Note that in contrast to variant_calling
and variant_annotation
but in consistency with
variant_phasing
, the central individual here are children and not the index of pedigrees.
Step Input
The step reads in the variant call files from one of the following steps:
variant_calling
variant_annotation
variant_phasing
Of course, assignment to parental allele can only be performed on phased variants. Further, only filtering annotated variants is really useful as one wants to excludes variants in problematic genomic regions.
Step Output
For all children with both parents present, variant de novo annotation will be attempted on the primary DNA NGS library of that child. The name of this library will be used as the identification token in the output file and file name.

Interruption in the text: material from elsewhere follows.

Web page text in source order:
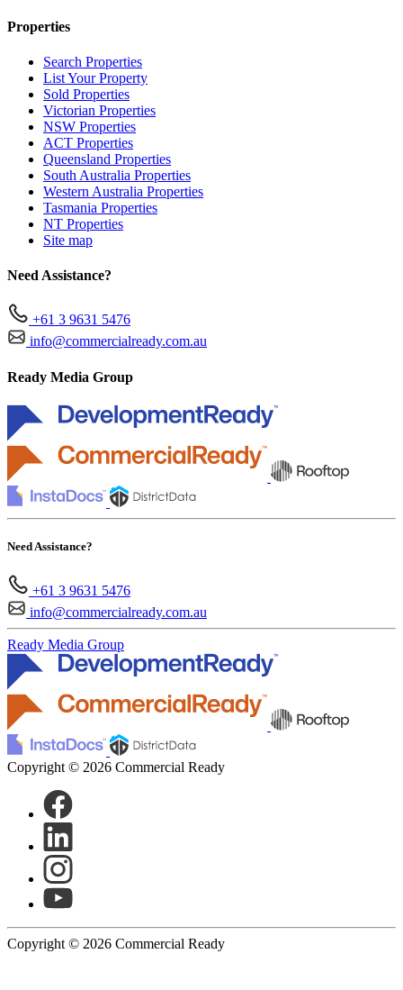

For each read mapper, variant caller, and pedigree, the following files will be generated:
{mapper}.{var_caller}.{annotation}.{phasing}.de_novos.{lib_name}.vcf.gz.tbi
{mapper}.{var_caller}.{annotation}.{phasing}.de_novos.{lib_name}.vcf.gz
{mapper}.{var_caller}.{annotation}.{phasing}.de_novos.{lib_name}.vcf.gz.md5
{mapper}.{var_caller}.{annotation}.{phasing}.de_novos.{lib_name}.vcf.gz.tbi.md5
{mapper}.{var_caller}.{annotation}.{phasing}.de_novos_hard.{lib_name}.vcf.gz
{mapper}.{var_caller}.{annotation}.{phasing}.de_novos_hard.{lib_name}.vcf.gz.tbi
{mapper}.{var_caller}.{annotation}.{phasing}.de_novos_hard.{lib_name}.vcf.gz.md5
{mapper}.{var_caller}.{annotation}.{phasing}.de_novos_hard.{lib_name}.vcf.gz.tbi.md5
{mapper}.{var_caller}.{annotation}.{phasing}.de_novos_hard.{lib_name}.summary.txt
{mapper}.{var_caller}.{annotation}.{phasing}.de_novos_hard.{lib_name}.summary.txt.md5
The the annotation
and phasing
will only be persent when the input is read from the
variant_annotation
or variant_phasing
steps, respectively.
For example, it might look as follows for the example from above:
output/
+-- bwa.gatk3_hc.de_novos.P001-N1-DNA1-WES1
| `-- out
| |-- bwa.gatk3_hc.de_novos.P001-N1-DNA1-WES1.vcf.gz
| |-- bwa.gatk3_hc.de_novos.P001-N1-DNA1-WES1.vcf.gz.md5
| |-- bwa.gatk3_hc.de_novos.P001-N1-DNA1-WES1.vcf.gz.tbi
| |-- bwa.gatk3_hc.de_novos.P001-N1-DNA1-WES1.vcf.gz.tbi.md5
| |-- bwa.gatk3_hc.de_novos.P001-N1-DNA1-WES1.vcf.gz
| |-- bwa.gatk3_hc.de_novos_hard.P001-N1-DNA1-WES1.vcf.gz.md5
| |-- bwa.gatk3_hc.de_novos_hard.P001-N1-DNA1-WES1.vcf.gz.tbi
| |-- bwa.gatk3_hc.de_novos_hard.P001-N1-DNA1-WES1.vcf.gz.tbi.md5
| |-- bwa.gatk3_hc.de_novos_hard.P001-N1-DNA1-WES1.vcf.gz
| |-- bwa.gatk3_hc.de_novos_hard.P001-N1-DNA1-WES1.summary.txt
| `-- bwa.gatk3_hc.de_novos_hard.P001-N1-DNA1-WES1.summary.txt.md5
[...]
Global Configuration
No global configuration is in use.
Default Configuration
The default configuration is as follows.
step_config:
variant_denovo_filtration:
#path_variant_phasing: ''
#path_variant_annotation: ''
#path_variant_calling: ''
#path_ngs_mapping: ../ngs_mapping
#
# defaults to ngs_mapping tool
#tools_ngs_mapping: []
#
# defaults to variant_annotation tool
#tools_variant_calling: []
#
# optional INFO keys with reliable regions
#info_key_reliable_regions: []
#
# optional INFO keys with unreliable regions
#info_key_unreliable_regions: []
#params_besenbacher:
# min_gq: 50
# min_dp: 10
# max_dp: 120
# min_ab: 0.2
# max_ab: 0.9
# max_ad2: 1
#bad_region_expressions: [] # Examples: ["'UCSC_CRG_MAPABILITY36 == 1'", "'UCSC_SIMPLE_REPEAT == 1'"]
#
# whether or not to collect MSDN (requires GATK HC+UG)
#collect_msdn: true
Reports
Currently, no reports are generated.